The Best Lawn Fertilizers

Best image of lawn fertilizers
Photo: Scotts Turf Builder Lawn Food - Fertilizer for All Grass Types, 5,000 sq. ft., 12.5 lbs.

To help you find the perfect lawn fertilizer, we continuously put forth the effort to update and expand our list of recommendable lawn fertilizers. Our team collects, edits and publishes new information, in order to present it to you in an accurate, significant and neatly arranged way.

Our Picks

Scotts Turf Builder Food image
Scotts Turf Builder Lawn Food feeds and strengthens grass to help protect aga...
Scotts Green Max Food image
Scotts Green Max Lawn Food is a dual-action fertilizer and iron formula that ...
Our Choice
Scotts Turf Builder Food image
Scotts Turf Builder Lawn Food feeds and strengthens grass to help protect aga...
Low Price
Scotts Green Max Food image
Scotts Green Max Lawn Food is a dual-action fertilizer and iron formula that ...

8 More Lawn Fertilizer Alternatives

Complete NPK Lawn Food: 16-4-8 is the perfect blend of key macronutrients. This lawn li...

Contains High Quality Feed Grade Ingredients: Nourish your lawn with pure liquid Nutrie...

Easy To Use: Designed to be easily applied. This complete Nitrogen, Phosphate and Potas...

Scotts Turf Builder Bonus S Southern Weed & Feed2 weed killer plus fertilizer kills exi...

Southern weed and feed controls dollarweed, clover, dandelion, chickweed, oxalis, henbi...

Apply to a dry lawn when grass and weeds are actively growing; product must be watered ...

Scotts Turf Builder Weed & Feed3 weed killer plus fertilizer kills existing listed weed...

Controls over 50 listed lawn weeds, including clover, dandelion, plantain, morningglory...

Apply this combination weed control and lawn food to a wet lawn when weeds are actively...

Scotts Turf Builder Southern Lawn Food is a fertilizer specially formulated for Souther...

The included Scotts All-in-One Particles build strong, deep grass roots to protect agai...

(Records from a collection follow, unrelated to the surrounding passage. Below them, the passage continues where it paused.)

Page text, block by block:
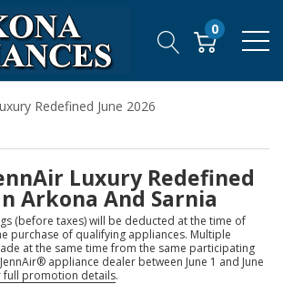
0
Redefined June 2026
Luxury Redefined
Arkona And Sarnia
(before taxes) will be deducted at the time of
purchase of qualifying appliances. Multiple
at the same time from the same participating
appliance dealer between June 1 and June
full promotion details.
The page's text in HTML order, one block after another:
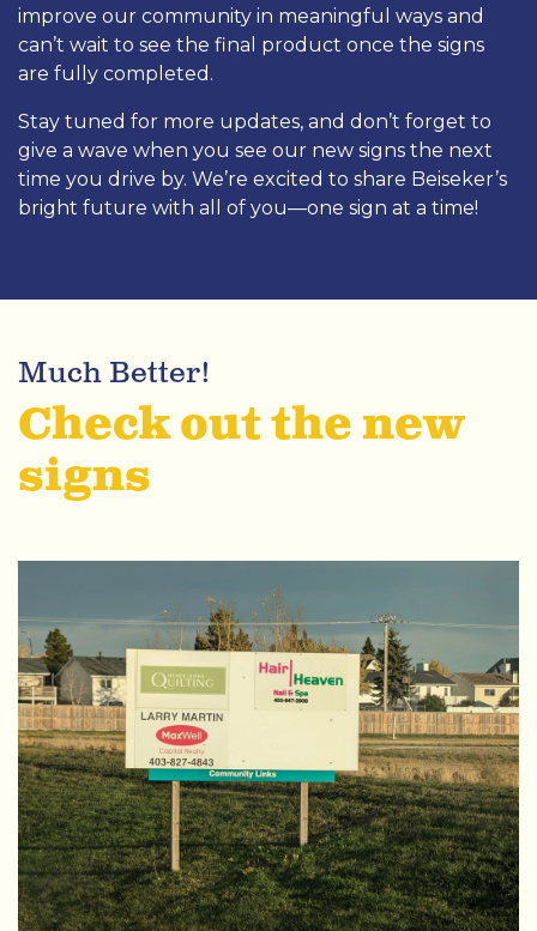
improve our community in meaningful ways and
can’t wait to see the final product once the signs
are fully completed.
Stay tuned for more updates, and don’t forget to
give a wave when you see our new signs the next
time you drive by. We’re excited to share Beiseker’s
bright future with all of you—one sign at a time!
Much Better!
Check out the new
signs
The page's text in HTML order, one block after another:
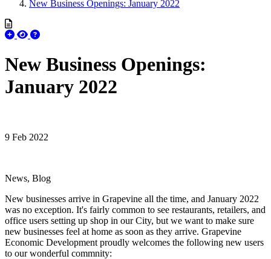
New Business Openings: January 2022
New Business Openings:
January 2022
9 Feb 2022
News, Blog
New businesses arrive in Grapevine all the time, and January 2022
was no exception. It's fairly common to see restaurants, retailers, and
office users setting up shop in our City, but we want to make sure
new businesses feel at home as soon as they arrive. Grapevine
Economic Development proudly welcomes the following new users
to our wonderful commnity:
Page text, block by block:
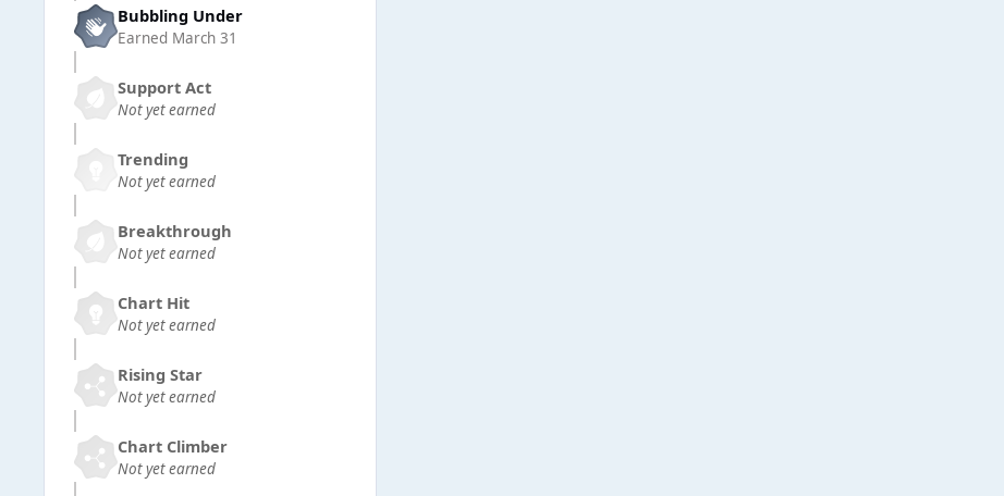
Bubbling Under
Earned March 31
Support Act
Not yet earned
Trending
Not yet earned
Breakthrough
Not yet earned
Chart Hit
Not yet earned
Rising Star
Not yet earned
Chart Climber
Not yet earned
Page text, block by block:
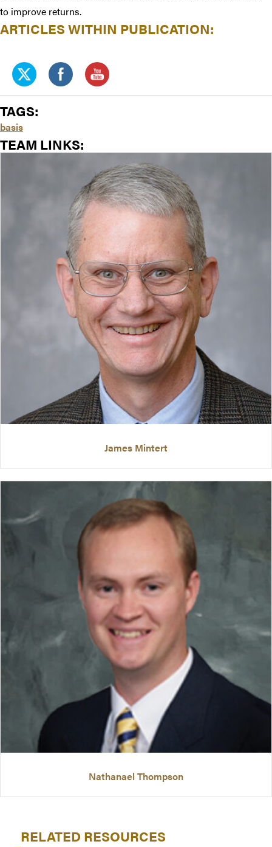
to improve returns.
ARTICLES WITHIN PUBLICATION:
TAGS:
basis
TEAM LINKS:
James Mintert
Nathanael Thompson
RELATED RESOURCES
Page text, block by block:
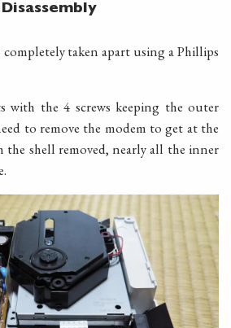
Disassembly
completely taken apart using a Phillips
with the 4 screws keeping the outer
to remove the modem to get at the
the shell removed, nearly all the inner
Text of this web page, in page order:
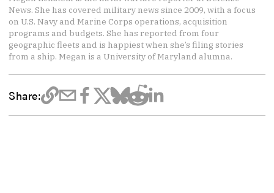
News. She has covered military news since 2009, with a focus
on U.S. Navy and Marine Corps operations, acquisition
programs and budgets. She has reported from four
geographic fleets and is happiest when she’s filing stories
from a ship. Megan is a University of Maryland alumna.
Share:
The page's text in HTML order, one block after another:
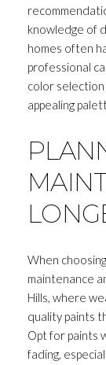
knowledge of
homes often
professional
color selection
appealing
When
maintenance
Hills, where
quality paints
Opt for paints
fading,
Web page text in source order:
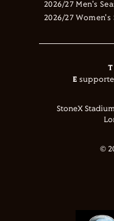
2026/27 Men's
2026/27
T
E
StoneX
©
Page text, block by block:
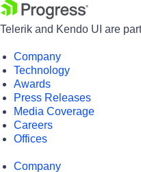
Telerik and Kendo UI are
Company
Technology
Awards
Press Releases
Media Coverage
Careers
Offices
Company
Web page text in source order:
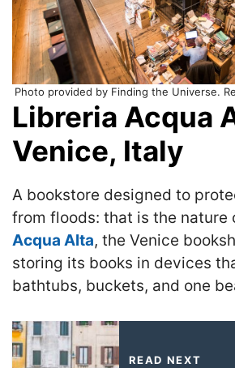
Photo provided by Finding the Universe.
Libreria Acqua
Venice, Italy
A bookstore designed to
from floods: that is the nature
Acqua Alta, the Venice
storing its books in devices
bathtubs, buckets, and one
READ NEXT
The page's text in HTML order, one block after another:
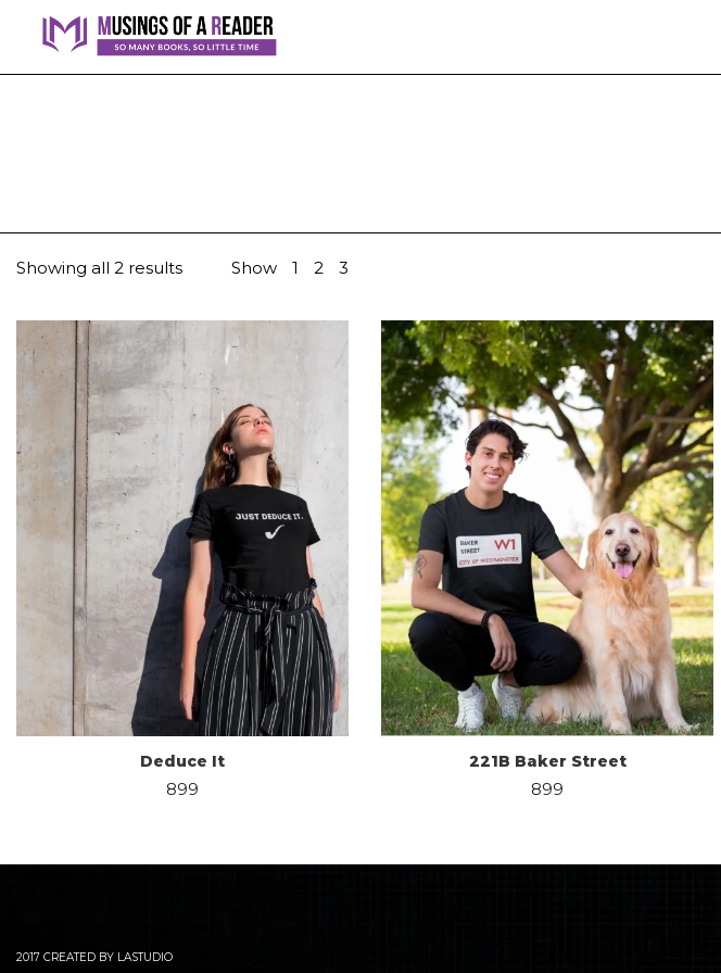
Showing all 2 results Show 1 2 3
Deduce It
899
221B Baker Street
899
2017 CREATED BY LASTUDIO
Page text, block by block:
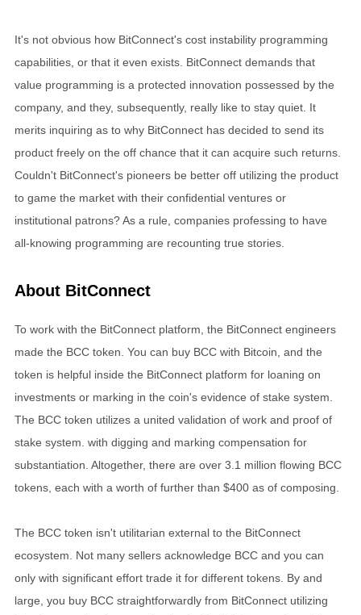
It's not obvious how BitConnect's cost instability programming
capabilities, or that it even exists. BitConnect demands that
value programming is a protected innovation possessed by the
company, and they, subsequently, really like to stay quiet. It
merits inquiring as to why BitConnect has decided to send its
product freely on the off chance that it can acquire such returns.
Couldn't BitConnect's pioneers be better off utilizing the product
to game the market with their confidential ventures or
institutional patrons? As a rule, companies professing to have
all-knowing programming are recounting true stories.
About BitConnect
To work with the BitConnect platform, the BitConnect engineers
made the BCC token. You can buy BCC with Bitcoin, and the
token is helpful inside the BitConnect platform for loaning on
investments or marking in the coin's evidence of stake system.
The BCC token utilizes a united validation of work and proof of
stake system. with digging and marking compensation for
substantiation. Altogether, there are over 3.1 million flowing BCC
tokens, each with a worth of further than $400 as of composing.
The BCC token isn't utilitarian external to the BitConnect
ecosystem. Not many sellers acknowledge BCC and you can
only with significant effort trade it for different tokens. By and
large, you buy BCC straightforwardly from BitConnect utilizing
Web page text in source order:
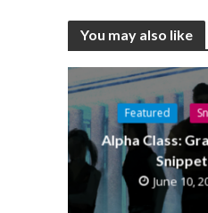
You may also like
Featured
Alpha Class:
June 10,
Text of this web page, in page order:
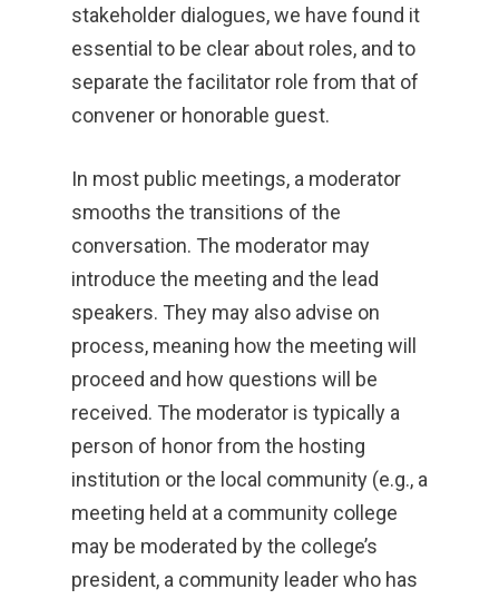
stakeholder dialogues, we have found it
essential to be clear about roles, and to
separate the facilitator role from that of
convener or honorable guest.
In most public meetings, a moderator
smooths the transitions of the
conversation. The moderator may
introduce the meeting and the lead
speakers. They may also advise on
process, meaning how the meeting will
proceed and how questions will be
received. The moderator is typically a
person of honor from the hosting
institution or the local community (e.g., a
meeting held at a community college
may be moderated by the college’s
president, a community leader who has
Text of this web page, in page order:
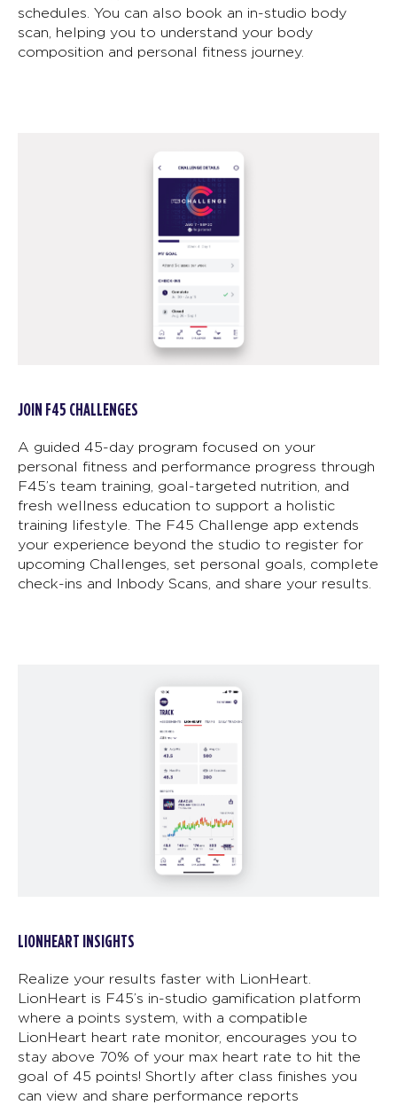
schedules. You can also book an in-studio body
scan, helping you to understand your body
composition and personal fitness journey.
JOIN F45 CHALLENGES
A guided 45-day program focused on your
personal fitness and performance progress through
F45’s team training, goal-targeted nutrition, and
fresh wellness education to support a holistic
training lifestyle. The F45 Challenge app extends
your experience beyond the studio to register for
upcoming Challenges, set personal goals, complete
check-ins and Inbody Scans, and share your results.
LIONHEART INSIGHTS
Realize your results faster with LionHeart.
LionHeart is F45’s in-studio gamification platform
where a points system, with a compatible
LionHeart heart rate monitor, encourages you to
stay above 70% of your max heart rate to hit the
goal of 45 points! Shortly after class finishes you
can view and share performance reports
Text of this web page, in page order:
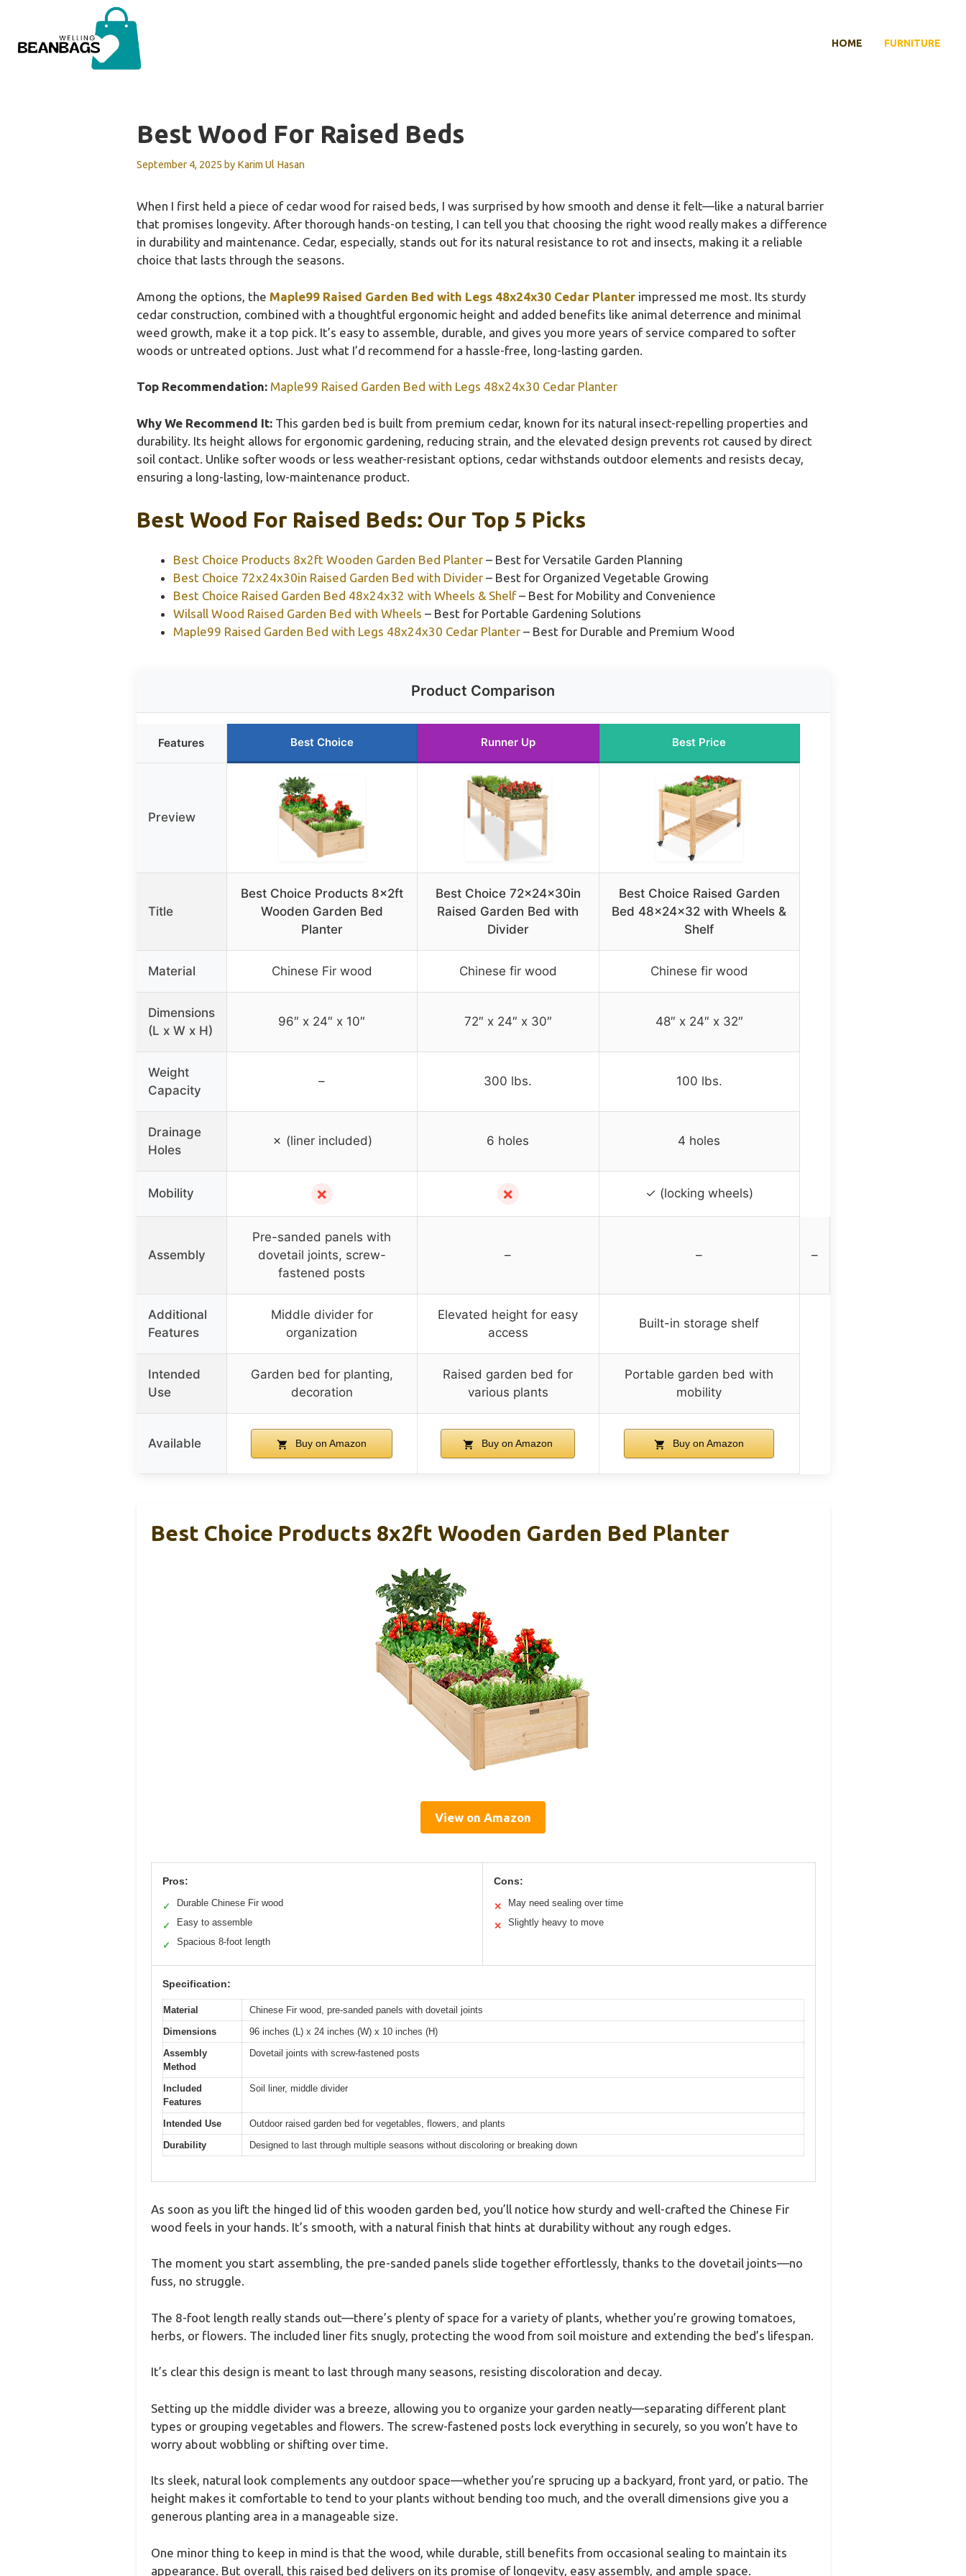
content
HOME FURNITURE
Best Wood For Raised Beds
September 4, 2025 by Karim Ul Hasan
When I first held a piece of cedar wood for raised beds, I was surprised by how smooth and dense it felt—like a natural barrier
that promises longevity. After thorough hands-on testing, I can tell you that choosing the right wood really makes a difference
in durability and maintenance. Cedar, especially, stands out for its natural resistance to rot and insects, making it a reliable
choice that lasts through the seasons.
Among the options, the Maple99 Raised Garden Bed with Legs 48x24x30 Cedar Planterimpressed me most. Its sturdy
cedar construction, combined with a thoughtful ergonomic height and added benefits like animal deterrence and minimal
weed growth, make it a top pick. It’s easy to assemble, durable, and gives you more years of service compared to softer
woods or untreated options. Just what I’d recommend for a hassle-free, long-lasting garden.
Top Recommendation: Maple99 Raised Garden Bed with Legs 48x24x30 Cedar Planter
Why We Recommend It:This garden bed is built from premium cedar, known for its natural insect-repelling properties and
durability. Its height allows for ergonomic gardening, reducing strain, and the elevated design prevents rot caused by direct
soil contact. Unlike softer woods or less weather-resistant options, cedar withstands outdoor elements and resists decay,
ensuring a long-lasting, low-maintenance product.
Best Wood For Raised Beds: Our Top 5 Picks
Best Choice Products 8x2ft Wooden Garden Bed Planter– Best for Versatile Garden Planning
Best Choice 72x24x30in Raised Garden Bed with Divider– Best for Organized Vegetable Growing
Best Choice Raised Garden Bed 48x24x32 with Wheels & Shelf– Best for Mobility and Convenience
Wilsall Wood Raised Garden Bed with Wheels – Best for Portable Gardening Solutions
Maple99 Raised Garden Bed with Legs 48x24x30 Cedar Planter– Best for Durable and Premium Wood
Product Comparison
Features Best Choice Runner Up Best Price
Preview
Title
Best Choice Products 8x2ft
Wooden Garden Bed
Planter
Best Choice 72x24x30in
Raised Garden Bed with
Divider
Best Choice Raised Garden
Bed 48x24x32 with Wheels &
Shelf
Material Chinese Fir wood Chinese fir wood Chinese fir wood
Dimensions
(L x W x H)
96″ x 24″ x 10″ 72″ x 24″ x 30″ 48″ x 24″ x 32″
Weight
Capacity
– 300 lbs. 100 lbs.
Drainage
Holes
✗ (liner included) 6 holes 4 holes
Mobility ✗ ✗ ✓ (locking wheels)
Assembly
Pre-sanded panels with
dovetail joints, screw-
fastened posts
– – –
Additional
Features
Middle divider for
organization
Elevated height for easy
access
Built-in storage shelf
Intended
Use
Garden bed for planting,
decoration
Raised garden bed for
various plants
Portable garden bed with
mobility
Available Buy on Amazon Buy on Amazon Buy on Amazon
Best Choice Products 8x2ft Wooden Garden Bed Planter
View on Amazon
Pros:
✓ Durable Chinese Fir wood
✓ Easy to assemble
✓ Spacious 8-foot length
Cons:
✕ May need sealing over time
✕ Slightly heavy to move
Specification:
Material
Chinese Fir wood, pre-sanded panels with dovetail joints
Dimensions
96 inches (L) x 24 inches (W) x 10 inches (H)
Assembly
Method
Dovetail joints with screw-fastened posts
Included
Features
Soil liner, middle divider
Intended Use
Outdoor raised garden bed for vegetables, flowers, and plants
Durability
Designed to last through multiple seasons without discoloring or breaking down
As soon as you lift the hinged lid of this wooden garden bed, you’ll notice how sturdy and well-crafted the Chinese Fir
wood feels in your hands. It’s smooth, with a natural finish that hints at durability without any rough edges.
The moment you start assembling, the pre-sanded panels slide together effortlessly, thanks to the dovetail joints—no
fuss, no struggle.
The 8-foot length really stands out—there’s plenty of space for a variety of plants, whether you’re growing tomatoes,
herbs, or flowers. The included liner fits snugly, protecting the wood from soil moisture and extending the bed’s lifespan.
It’s clear this design is meant to last through many seasons, resisting discoloration and decay.
Setting up the middle divider was a breeze, allowing you to organize your garden neatly—separating different plant
types or grouping vegetables and flowers. The screw-fastened posts lock everything in securely, so you won’t have to
worry about wobbling or shifting over time.
Its sleek, natural look complements any outdoor space—whether you’re sprucing up a backyard, front yard, or patio. The
height makes it comfortable to tend to your plants without bending too much, and the overall dimensions give you a
generous planting area in a manageable size.
One minor thing to keep in mind is that the wood, while durable, still benefits from occasional sealing to maintain its
appearance. But overall, this raised bed delivers on its promise of longevity, easy assembly, and ample space.

Apply this grass fertilizer to a wet or dry lawn during the growing season

Grows new grass 70% thicker, 35% quicker versus unfed grass

Improves seeding results--also great for sod and grass plugs

24-25-4 fertilizer ratio provides the nutrients for developing lawns

Fertilizer for use on all lawns

Strengthens against heat and drought

For a lush, thick deep green lawn

Phosphorus-free fertilizer blend with fine particle size that includes humic acid, whic...

Contains MUtech coated slow release nitrogen to provide uniform growth and extended fee...

DG particles do not rely on a physical coating to release nutrients. Coated fertilizers...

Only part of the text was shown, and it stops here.